Stored data ▸
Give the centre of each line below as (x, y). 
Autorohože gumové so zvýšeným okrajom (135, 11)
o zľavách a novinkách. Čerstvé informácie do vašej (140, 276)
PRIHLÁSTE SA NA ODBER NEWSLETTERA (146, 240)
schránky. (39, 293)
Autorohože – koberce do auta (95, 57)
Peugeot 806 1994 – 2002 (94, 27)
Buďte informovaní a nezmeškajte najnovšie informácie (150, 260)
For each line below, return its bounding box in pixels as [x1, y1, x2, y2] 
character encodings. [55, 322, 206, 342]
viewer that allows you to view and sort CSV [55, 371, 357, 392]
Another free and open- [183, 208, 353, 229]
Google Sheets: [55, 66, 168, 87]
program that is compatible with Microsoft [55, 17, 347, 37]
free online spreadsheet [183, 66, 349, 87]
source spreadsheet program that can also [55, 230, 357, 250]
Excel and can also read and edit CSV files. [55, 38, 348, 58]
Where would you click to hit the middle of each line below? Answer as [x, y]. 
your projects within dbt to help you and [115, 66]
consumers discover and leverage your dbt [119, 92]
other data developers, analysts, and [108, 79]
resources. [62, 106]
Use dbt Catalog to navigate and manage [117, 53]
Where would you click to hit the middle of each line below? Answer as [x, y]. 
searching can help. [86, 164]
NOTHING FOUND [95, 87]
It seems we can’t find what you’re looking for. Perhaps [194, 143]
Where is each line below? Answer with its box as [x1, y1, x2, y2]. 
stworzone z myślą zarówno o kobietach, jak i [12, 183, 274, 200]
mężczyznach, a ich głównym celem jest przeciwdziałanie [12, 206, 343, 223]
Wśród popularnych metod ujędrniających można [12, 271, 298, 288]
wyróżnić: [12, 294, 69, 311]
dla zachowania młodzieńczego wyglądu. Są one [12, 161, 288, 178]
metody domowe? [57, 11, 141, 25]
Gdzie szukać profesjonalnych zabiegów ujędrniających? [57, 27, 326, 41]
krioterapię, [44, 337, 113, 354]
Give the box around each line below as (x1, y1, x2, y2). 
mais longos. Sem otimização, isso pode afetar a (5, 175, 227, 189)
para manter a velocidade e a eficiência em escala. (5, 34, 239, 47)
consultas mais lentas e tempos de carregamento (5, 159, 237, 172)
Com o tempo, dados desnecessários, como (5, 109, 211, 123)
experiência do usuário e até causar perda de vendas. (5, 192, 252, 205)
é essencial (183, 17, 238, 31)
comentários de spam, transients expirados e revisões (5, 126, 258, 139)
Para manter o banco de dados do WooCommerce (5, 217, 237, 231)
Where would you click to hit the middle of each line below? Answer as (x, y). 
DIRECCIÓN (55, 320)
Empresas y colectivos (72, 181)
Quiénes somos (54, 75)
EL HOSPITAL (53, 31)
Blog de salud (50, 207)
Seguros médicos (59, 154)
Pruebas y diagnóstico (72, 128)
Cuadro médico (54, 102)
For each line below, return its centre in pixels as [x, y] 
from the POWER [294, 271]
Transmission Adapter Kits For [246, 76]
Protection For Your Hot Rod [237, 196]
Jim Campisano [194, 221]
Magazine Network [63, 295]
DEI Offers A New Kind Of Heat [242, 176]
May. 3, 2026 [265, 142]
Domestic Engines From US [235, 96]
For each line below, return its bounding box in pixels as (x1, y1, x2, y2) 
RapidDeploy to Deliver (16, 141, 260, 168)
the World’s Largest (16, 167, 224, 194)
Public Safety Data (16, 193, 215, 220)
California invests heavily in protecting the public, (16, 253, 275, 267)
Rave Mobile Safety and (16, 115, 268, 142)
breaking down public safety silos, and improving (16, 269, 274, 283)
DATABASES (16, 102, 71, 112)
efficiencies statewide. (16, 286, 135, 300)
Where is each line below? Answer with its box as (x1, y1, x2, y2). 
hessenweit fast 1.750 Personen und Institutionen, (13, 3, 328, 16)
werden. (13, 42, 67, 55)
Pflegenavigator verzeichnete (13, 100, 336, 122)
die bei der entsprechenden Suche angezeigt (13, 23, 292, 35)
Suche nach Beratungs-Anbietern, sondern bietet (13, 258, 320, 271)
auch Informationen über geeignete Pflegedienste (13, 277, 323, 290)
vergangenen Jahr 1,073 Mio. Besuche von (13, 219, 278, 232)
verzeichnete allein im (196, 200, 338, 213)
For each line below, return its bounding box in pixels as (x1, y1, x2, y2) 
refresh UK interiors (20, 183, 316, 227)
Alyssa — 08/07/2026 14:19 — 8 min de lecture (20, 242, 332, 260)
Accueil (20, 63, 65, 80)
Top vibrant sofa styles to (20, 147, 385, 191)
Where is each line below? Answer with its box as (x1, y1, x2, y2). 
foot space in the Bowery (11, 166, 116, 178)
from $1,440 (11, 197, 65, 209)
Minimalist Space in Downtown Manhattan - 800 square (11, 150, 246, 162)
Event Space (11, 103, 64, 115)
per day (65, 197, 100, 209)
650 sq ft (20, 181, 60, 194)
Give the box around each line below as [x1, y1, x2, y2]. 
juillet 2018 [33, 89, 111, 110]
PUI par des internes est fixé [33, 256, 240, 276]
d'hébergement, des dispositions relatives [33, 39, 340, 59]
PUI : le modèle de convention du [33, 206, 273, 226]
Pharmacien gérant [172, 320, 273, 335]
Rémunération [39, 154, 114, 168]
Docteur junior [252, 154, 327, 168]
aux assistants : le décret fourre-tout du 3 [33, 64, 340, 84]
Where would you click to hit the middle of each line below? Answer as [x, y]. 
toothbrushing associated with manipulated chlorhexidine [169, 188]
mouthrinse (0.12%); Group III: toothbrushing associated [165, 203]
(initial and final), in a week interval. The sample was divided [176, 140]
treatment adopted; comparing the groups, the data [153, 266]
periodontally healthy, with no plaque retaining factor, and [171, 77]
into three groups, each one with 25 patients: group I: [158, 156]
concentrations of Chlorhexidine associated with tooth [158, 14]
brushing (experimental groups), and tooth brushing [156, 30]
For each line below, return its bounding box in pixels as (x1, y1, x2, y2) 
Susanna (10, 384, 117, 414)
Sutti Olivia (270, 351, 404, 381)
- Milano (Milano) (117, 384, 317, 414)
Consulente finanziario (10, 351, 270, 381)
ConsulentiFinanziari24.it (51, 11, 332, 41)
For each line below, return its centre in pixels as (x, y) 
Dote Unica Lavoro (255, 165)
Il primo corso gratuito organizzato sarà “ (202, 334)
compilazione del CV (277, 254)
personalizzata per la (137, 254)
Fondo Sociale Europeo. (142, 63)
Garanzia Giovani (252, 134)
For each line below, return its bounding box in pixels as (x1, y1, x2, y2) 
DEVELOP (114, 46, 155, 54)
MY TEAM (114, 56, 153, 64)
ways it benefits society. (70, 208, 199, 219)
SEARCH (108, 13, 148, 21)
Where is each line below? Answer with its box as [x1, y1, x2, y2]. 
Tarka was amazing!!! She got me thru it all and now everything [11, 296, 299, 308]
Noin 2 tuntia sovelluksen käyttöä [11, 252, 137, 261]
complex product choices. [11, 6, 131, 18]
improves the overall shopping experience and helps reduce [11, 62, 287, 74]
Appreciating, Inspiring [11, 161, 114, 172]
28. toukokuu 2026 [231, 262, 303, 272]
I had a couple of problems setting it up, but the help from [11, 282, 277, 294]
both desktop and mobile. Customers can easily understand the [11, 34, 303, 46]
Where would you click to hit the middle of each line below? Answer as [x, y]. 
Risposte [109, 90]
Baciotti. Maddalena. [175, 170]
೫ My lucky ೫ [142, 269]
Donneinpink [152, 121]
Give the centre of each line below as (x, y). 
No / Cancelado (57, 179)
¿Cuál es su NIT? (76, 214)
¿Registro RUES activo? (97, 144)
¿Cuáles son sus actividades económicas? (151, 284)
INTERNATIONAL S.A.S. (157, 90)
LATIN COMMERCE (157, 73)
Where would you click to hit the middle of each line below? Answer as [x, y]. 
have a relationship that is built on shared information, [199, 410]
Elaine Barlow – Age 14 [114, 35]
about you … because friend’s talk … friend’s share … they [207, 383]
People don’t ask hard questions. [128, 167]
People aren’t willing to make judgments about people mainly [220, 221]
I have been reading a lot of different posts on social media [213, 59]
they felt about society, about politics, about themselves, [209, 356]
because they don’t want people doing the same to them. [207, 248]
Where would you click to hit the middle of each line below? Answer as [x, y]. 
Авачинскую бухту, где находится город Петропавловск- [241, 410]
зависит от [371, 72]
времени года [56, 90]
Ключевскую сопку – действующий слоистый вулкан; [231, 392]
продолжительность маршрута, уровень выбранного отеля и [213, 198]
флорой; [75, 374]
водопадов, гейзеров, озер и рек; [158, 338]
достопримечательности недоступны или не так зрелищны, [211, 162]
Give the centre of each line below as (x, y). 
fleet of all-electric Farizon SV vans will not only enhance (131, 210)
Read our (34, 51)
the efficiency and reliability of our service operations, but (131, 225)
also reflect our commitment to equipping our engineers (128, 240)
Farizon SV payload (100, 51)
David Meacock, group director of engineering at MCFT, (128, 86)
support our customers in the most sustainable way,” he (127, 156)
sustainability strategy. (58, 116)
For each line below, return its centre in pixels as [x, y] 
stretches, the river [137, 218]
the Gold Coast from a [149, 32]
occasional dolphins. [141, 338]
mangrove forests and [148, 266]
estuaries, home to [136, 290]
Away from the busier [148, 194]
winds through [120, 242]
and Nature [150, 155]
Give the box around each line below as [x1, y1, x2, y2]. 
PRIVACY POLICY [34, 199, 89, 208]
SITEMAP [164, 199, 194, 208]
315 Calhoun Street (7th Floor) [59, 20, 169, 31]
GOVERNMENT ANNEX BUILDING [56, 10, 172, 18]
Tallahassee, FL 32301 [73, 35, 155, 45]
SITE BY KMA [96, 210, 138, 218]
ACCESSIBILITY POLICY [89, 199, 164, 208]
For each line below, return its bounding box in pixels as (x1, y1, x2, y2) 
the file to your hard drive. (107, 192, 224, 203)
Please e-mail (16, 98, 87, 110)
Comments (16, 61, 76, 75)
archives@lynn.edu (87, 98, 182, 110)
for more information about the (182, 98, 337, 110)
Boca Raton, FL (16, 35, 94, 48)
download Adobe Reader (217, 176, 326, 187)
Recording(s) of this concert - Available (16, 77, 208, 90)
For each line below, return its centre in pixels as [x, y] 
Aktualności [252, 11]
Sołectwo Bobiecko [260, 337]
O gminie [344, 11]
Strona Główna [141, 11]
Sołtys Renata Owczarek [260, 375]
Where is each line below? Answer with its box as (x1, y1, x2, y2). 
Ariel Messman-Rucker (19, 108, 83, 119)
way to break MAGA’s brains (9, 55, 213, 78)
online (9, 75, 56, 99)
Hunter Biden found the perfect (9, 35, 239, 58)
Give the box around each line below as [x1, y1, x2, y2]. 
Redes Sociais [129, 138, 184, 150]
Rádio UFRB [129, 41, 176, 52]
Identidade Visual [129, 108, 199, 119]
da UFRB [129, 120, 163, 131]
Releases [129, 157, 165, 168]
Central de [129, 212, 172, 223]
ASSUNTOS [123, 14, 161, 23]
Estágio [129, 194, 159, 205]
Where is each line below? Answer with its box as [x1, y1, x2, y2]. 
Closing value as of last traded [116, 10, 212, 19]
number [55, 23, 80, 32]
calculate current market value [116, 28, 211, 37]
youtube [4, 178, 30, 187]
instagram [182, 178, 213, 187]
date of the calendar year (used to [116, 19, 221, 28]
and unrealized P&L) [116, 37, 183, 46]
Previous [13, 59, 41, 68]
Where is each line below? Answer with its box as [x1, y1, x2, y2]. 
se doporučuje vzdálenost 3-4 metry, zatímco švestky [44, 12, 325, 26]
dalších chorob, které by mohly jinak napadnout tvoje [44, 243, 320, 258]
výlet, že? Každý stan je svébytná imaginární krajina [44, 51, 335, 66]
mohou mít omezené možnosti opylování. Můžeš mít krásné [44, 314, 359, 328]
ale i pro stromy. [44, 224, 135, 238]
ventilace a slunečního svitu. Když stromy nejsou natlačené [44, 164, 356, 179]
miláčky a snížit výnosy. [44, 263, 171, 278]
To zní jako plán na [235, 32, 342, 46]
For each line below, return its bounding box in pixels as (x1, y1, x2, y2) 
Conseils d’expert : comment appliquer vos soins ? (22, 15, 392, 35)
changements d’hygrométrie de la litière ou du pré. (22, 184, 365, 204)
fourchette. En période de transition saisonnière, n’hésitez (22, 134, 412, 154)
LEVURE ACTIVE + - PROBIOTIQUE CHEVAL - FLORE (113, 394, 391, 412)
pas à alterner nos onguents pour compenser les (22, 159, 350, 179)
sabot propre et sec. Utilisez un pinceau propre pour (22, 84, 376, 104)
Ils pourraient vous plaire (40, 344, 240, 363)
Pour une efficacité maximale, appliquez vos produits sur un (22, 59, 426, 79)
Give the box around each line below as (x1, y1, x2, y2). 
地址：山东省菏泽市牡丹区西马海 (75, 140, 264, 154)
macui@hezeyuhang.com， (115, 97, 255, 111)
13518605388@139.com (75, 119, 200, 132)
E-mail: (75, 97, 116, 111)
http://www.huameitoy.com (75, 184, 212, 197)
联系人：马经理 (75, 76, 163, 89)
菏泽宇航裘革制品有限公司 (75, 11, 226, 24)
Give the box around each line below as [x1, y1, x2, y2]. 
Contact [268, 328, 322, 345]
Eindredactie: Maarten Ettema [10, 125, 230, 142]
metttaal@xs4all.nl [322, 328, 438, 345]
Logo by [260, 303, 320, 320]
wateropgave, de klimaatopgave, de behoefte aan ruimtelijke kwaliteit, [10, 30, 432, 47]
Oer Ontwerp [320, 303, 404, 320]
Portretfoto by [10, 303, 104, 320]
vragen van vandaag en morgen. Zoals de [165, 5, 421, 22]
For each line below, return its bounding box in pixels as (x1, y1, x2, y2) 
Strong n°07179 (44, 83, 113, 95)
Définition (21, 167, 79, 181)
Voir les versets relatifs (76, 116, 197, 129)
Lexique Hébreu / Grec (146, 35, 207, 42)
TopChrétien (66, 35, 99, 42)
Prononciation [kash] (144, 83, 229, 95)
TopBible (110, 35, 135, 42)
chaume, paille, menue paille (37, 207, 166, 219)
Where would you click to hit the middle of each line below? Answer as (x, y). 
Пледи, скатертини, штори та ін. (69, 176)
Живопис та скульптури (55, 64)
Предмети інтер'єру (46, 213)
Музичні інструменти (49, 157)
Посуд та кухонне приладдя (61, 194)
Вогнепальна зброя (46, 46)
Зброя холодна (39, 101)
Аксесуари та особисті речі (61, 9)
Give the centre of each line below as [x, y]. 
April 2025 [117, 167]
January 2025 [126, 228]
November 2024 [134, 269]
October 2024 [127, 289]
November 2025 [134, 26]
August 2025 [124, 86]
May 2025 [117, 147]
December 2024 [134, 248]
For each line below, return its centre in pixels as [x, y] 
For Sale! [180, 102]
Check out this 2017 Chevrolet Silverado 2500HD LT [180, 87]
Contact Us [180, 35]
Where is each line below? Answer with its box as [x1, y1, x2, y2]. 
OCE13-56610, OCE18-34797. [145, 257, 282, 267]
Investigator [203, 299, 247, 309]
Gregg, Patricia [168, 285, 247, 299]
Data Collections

What you are asked to do ▸ Quote exactly the first line of the data and every line after it through the one holding "program that is".

The completed task ▸
Give the centre of each line below as (x, y). 
Autorohože gumové so zvýšeným okrajom (135, 11)
o zľavách a novinkách. Čerstvé informácie do vašej (140, 276)
PRIHLÁSTE SA NA ODBER NEWSLETTERA (146, 240)
schránky. (39, 293)
Autorohože – koberce do auta (95, 57)
Peugeot 806 1994 – 2002 (94, 27)
Buďte informovaní a nezmeškajte najnovšie informácie (150, 260)
For each line below, return its bounding box in pixels as [x1, y1, x2, y2] 
character encodings. [55, 322, 206, 342]
viewer that allows you to view and sort CSV [55, 371, 357, 392]
Another free and open- [183, 208, 353, 229]
Google Sheets: [55, 66, 168, 87]
program that is compatible with Microsoft [55, 17, 347, 37]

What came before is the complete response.